After the Alabama in August 1977, Northernette's owners sold a controlling interest in her to American Peter M. Brant. Her conditioning was then taken over by future U.S. Racing Hall of Fame trainer, Frank Whiteley, whose son David, as well as Shug McGaughey, were both working as his assistants. In her first start for her new connections, Northernette won an allowance race at Woodbine before shipping south to Laurel Park in Maryland, where she won the Grade III Chrysanthemum Handicap. She finished the year with a runner-up finish in the Grade II Firenze Handicap, losing by a nose. Northernette's 1977 performances earned her Canadian Champion 3-Year-Old Filly honors.

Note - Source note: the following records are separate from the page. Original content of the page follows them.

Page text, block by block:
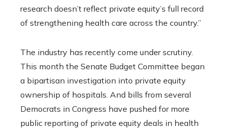
research doesn’t reflect private equity’s full record
of strengthening health care across the country.”
The industry has recently come under scrutiny.
This month the Senate Budget Committee began
a bipartisan investigation into private equity
ownership of hospitals. And bills from several
Democrats in Congress have pushed for more
public reporting of private equity deals in health
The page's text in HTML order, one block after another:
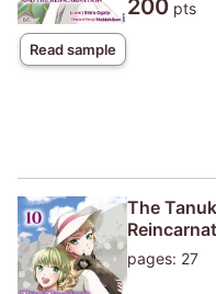
Read sample
200 pts
The
pages: 27
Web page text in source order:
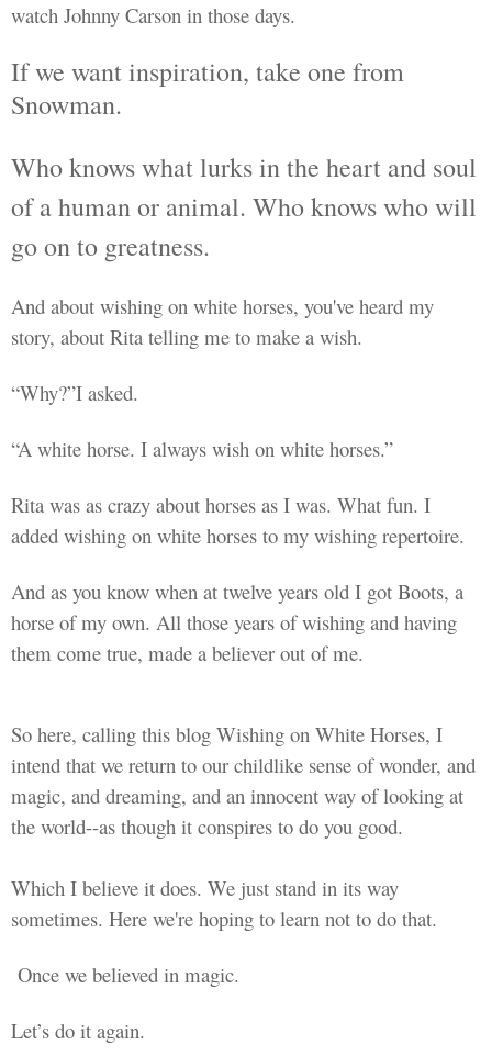
watch Johnny Carson in those days.
If we want inspiration, take one from
Snowman.
Who knows what lurks in the heart and soul
of a human or animal. Who knows who will
go on to greatness.
And about wishing on white horses, you've heard my
story, about Rita telling me to make a wish.
“Why?”I asked.
“A white horse. I always wish on white horses.”
Rita was as crazy about horses as I was. What fun. I
added wishing on white horses to my wishing repertoire.
And as you know when at twelve years old I got Boots, a
horse of my own. All those years of wishing and having
them come true, made a believer out of me.
So here, calling this blog Wishing on White Horses, I
intend that we return to our childlike sense of wonder, and
magic, and dreaming, and an innocent way of looking at
the world--as though it conspires to do you good.
Which I believe it does. We just stand in its way
sometimes. Here we're hoping to learn not to do that.
Once we believed in magic.
Let’s do it again.

In 1978, Northernette recorded three wins and two second-place finishes from eleven starts. The highlights were her two Grade I wins, in both cases while under the care of one of Frank Whitely's assistant trainers. Under McGaughey, Northernette won the Apple Blossom Handicap at Oaklawn Park in Hot Springs, Arkansas then was sent north to Aqueduct Racetrack where David Whiteley saddled her to a win in the Top Flight Handicap. Later in the season, Northernette finished second to American Champion Three-Year-Old Filly Tempest Queen in the Spinster Stakes at Keeneland Race Course in Lexington, Kentucky.

Stud record

Retired to broodmare duty, Northernette became a successful producer, though not at the level of her dam South Ocean. Northernette's best offspring were American Grade I winner Scoot and Irish Group II winner Gold Crest, both by Mr. Prospector. Several of her daughters also became successful producers in North America, Europe and Japan. South Ocean and Northernette were both named reines-de-course, a term for influential broodmares, by pedigree expert Ellen Parker.
Northernette was inducted in the Canadian Horse Racing Hall of Fame in 1987.